ADMM without a Fixed Penalty Parameter: Faster Convergence with New Adaptive Penalization

Part of Advances in Neural Information Processing Systems 30 (NIPS 2017)

Bibtex Metadata Paper Reviews Supplemental

Authors

Yi Xu, Mingrui Liu, Qihang Lin, Tianbao Yang

Abstract

Alternating direction method of multipliers (ADMM) has received tremendous interest for solving numerous problems in machine learning, statistics and signal processing. However, it is known that the performance of ADMM and many of its variants is very sensitive to the penalty parameter of a quadratic penalty applied to the equality constraints. Although several approaches have been proposed for dynamically changing this parameter during the course of optimization, they do not yield theoretical improvement in the convergence rate and are not directly applicable to stochastic ADMM. In this paper, we develop a new ADMM and its linearized variant with a new adaptive scheme to update the penalty parameter. Our methods can be applied under both deterministic and stochastic optimization settings for structured non-smooth objective function. The novelty of the proposed scheme lies at that it is adaptive to a local sharpness property of the objective function, which marks the key difference from previous adaptive scheme that adjusts the penalty parameter per-iteration based on certain conditions on iterates.
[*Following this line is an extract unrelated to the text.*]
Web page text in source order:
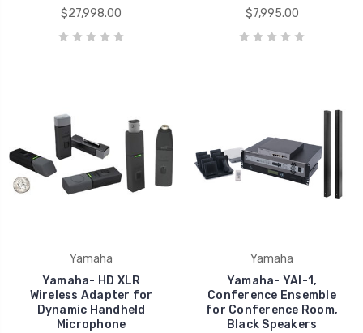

On theoretical side, given the local sharpness characterized by an exponent $\theta\in(0, 1]$, we show that the proposed ADMM enjoys an improved iteration complexity of $\widetilde O(1/\epsilon^{1-\theta})$\footnote{$\widetilde O()$ suppresses a logarithmic factor.} in the deterministic setting and an iteration complexity of $\widetilde O(1/\epsilon^{2(1-\theta)})$ in the stochastic setting without smoothness and strong convexity assumptions. The complexity in either setting improves that of the standard ADMM which only uses a fixed penalty parameter. On the practical side, we demonstrate that the proposed algorithms converge comparably to, if not much faster than, ADMM with a fine-tuned fixed penalty parameter.